**EXERCISE PROMPT**
Scan the records below. Report the number of lines containing the word "este", and nothing more.

**DATA**
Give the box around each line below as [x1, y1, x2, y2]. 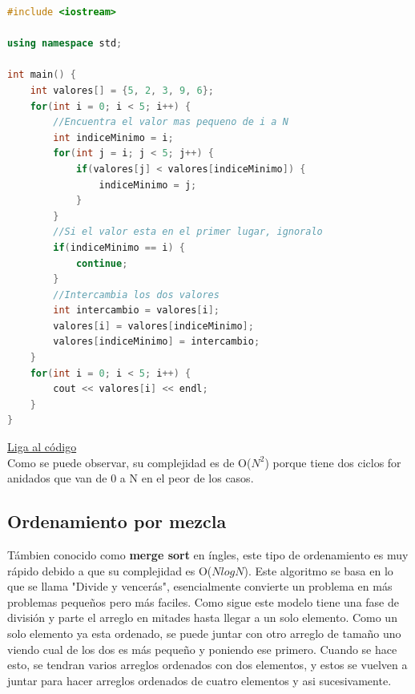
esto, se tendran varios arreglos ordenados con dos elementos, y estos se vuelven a [7, 656, 408, 673]
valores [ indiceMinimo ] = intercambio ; [53, 336, 260, 348]
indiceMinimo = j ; [99, 179, 197, 191]
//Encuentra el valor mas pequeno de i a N [53, 116, 288, 128]
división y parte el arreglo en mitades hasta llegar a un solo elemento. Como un [7, 609, 397, 626]
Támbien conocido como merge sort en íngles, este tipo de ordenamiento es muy [7, 547, 409, 563]
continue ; [75, 257, 128, 269]
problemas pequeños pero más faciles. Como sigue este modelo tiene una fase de [7, 593, 399, 610]
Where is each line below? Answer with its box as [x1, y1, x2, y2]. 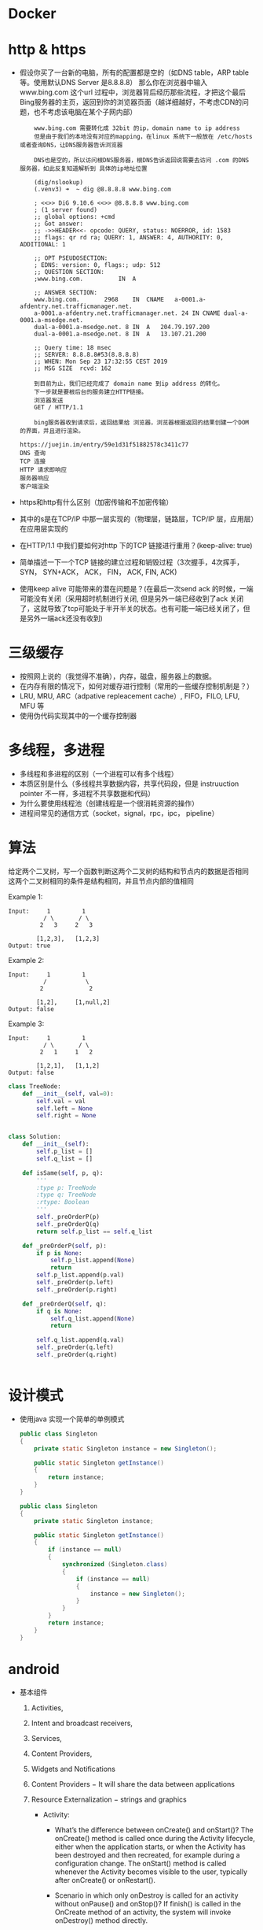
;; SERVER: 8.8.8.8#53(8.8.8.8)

**ANSWER BOX**
2